Cross-Validation Accuracy Scores: [0.64068147 0.61538462 0.58853898 0.62293388 0.6089876 ]
Cross-Validation Accuracy Mean:   0.6153053093946932
Cross-Validation Precision Scores: [0.59203297 0.57657658 0.53374233 0.61647059 0.57142857]
Cross-Validation Precision Mean:   0.5780502069123505
Cross-Validation Recall Scores: [0.51927711 0.38554217 0.31445783 0.31604343 0.34740651]
Cross-Validation Recall Mean:   0.37654540962402083
Cross-Validation F1 Scores: [0.55327343 0.46209386 0.39575436 0.41786284 0.43210803]
Cross-Validation F1 Mean:   0.4522185031144755
Cross-Validation ROC AUC Scores: [0.66350878 0.63090574 0.5817748  0.62773741 0.63158397]
Cross-Validation ROC AUC Mean:   0.6271021361886655


Again, with careful parameter choice, we can get the performance to approximately the same as the logistic regression

# Exercise 4.4

In [None]:
from sklearn.neighbors import KNeighborsClassifier
from sklearn.preprocessing import StandardScaler

scaler = StandardScaler()
X_scaled = scaler.fit_transform(X)

model = KNeighborsClassifier(n_neighbors=10)

knn_std_scores = cross_validate(model, X_scaled, Y, cv=5, scoring=['f1','accuracy','precision','recall','roc_auc'])

print(f'Cross-Validation Accuracy Scores: {knn_std_scores["test_accuracy"]}')
print(f'Cross-Validation Accuracy Mean:   {knn_std_scores["test_accuracy"].mean()}')

print(f'Cross-Validation Precision Scores: {knn_std_scores["test_precision"]}')
print(f'Cross-Validation Precision Mean:   {knn_std_scores["test_precision"].mean()}')

print(f'Cross-Validation Recall Scores: {knn_std_scores["test_recall"]}')
print(f'Cross-Validation Recall Mean:   {knn_std_scores["test_recall"].mean()}')

print(f'Cross-Validation F1 Scores: {knn_std_scores["test_f1"]}')
print(f'Cross-Validation F1 Mean:   {knn_std_scores["test_f1"].mean()}')

print(f'Cross-Validation ROC AUC Scores: {knn_std_scores["test_roc_auc"]}')
print(f'Cross-Validation ROC AUC Mean:   {knn_std_scores["test_roc_auc"].mean()}')

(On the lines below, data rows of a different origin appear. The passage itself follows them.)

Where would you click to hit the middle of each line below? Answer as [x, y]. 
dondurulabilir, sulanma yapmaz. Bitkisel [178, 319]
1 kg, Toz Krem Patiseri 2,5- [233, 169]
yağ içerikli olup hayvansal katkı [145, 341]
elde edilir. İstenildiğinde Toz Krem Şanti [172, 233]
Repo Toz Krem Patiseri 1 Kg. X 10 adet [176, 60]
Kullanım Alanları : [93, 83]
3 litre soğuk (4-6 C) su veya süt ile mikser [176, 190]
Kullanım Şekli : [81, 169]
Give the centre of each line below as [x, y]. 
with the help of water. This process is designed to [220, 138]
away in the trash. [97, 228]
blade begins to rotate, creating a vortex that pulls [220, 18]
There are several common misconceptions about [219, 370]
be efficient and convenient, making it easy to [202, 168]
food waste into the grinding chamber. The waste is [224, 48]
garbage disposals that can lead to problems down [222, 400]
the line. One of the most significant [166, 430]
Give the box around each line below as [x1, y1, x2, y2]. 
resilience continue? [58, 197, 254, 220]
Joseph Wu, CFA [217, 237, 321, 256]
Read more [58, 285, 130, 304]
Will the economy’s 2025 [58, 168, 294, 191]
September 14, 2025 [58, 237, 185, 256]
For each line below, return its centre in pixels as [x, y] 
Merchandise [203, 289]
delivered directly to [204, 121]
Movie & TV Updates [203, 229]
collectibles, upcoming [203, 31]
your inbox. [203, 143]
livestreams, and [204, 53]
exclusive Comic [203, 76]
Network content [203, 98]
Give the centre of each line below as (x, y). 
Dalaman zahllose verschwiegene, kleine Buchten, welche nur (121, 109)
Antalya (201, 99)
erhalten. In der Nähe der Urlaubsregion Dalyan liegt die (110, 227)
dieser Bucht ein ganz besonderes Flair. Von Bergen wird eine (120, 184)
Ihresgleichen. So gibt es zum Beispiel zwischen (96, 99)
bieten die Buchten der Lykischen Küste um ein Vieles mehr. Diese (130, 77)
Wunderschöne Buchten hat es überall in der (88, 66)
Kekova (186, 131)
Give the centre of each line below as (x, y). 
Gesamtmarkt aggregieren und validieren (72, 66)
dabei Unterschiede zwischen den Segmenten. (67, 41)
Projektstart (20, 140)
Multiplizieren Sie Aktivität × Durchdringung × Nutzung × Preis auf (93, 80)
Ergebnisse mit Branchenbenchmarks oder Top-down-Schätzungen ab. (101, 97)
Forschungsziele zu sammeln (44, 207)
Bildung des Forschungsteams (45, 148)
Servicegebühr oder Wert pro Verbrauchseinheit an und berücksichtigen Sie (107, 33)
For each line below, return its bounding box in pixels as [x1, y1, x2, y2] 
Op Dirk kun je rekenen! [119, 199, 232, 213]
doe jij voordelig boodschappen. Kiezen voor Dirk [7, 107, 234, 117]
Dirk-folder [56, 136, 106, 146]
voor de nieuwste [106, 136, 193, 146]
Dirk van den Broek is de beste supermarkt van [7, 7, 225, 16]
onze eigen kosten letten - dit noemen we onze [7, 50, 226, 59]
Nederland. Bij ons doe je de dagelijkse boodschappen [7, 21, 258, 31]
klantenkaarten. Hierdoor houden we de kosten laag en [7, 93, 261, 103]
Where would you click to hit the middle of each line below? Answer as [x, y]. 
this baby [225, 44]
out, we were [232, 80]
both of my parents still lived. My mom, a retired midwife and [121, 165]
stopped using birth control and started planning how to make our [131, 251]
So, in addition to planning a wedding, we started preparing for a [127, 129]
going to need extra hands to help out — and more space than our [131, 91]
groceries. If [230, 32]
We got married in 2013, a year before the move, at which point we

Cross-Validation Accuracy Scores: [0.63397006 0.61590088 0.60144553 0.61725207 0.61828512]
Cross-Validation Accuracy Mean:   0.6173707317697555
Cross-Validation Precision Scores: [0.57766367 0.57733813 0.55846774 0.59482759 0.59453782]
Cross-Validation Precision Mean:   0.5805669888276779
Cross-Validation Recall Scores: [0.54216867 0.38674699 0.33373494 0.33293124 0.34137515]
Cross-Validation Recall Mean:   0.38739139913090237
Cross-Validation F1 Scores: [0.55935364 0.46320346 0.41779789 0.42691415 0.43371648]
Cross-Validation F1 Mean:   0.4601971231232511
Cross-Validation ROC AUC Scores: [0.67855269 0.62759874 0.61228981 0.63332091 0.64688794]
Cross-Validation ROC AUC Mean:   0.6397300184356307


By standardising the data we have a small increase in performance. Looking at the data, that glucose has a large range compared to the others. This means that when searching for neighbours, the algorithm is biased away from this feature.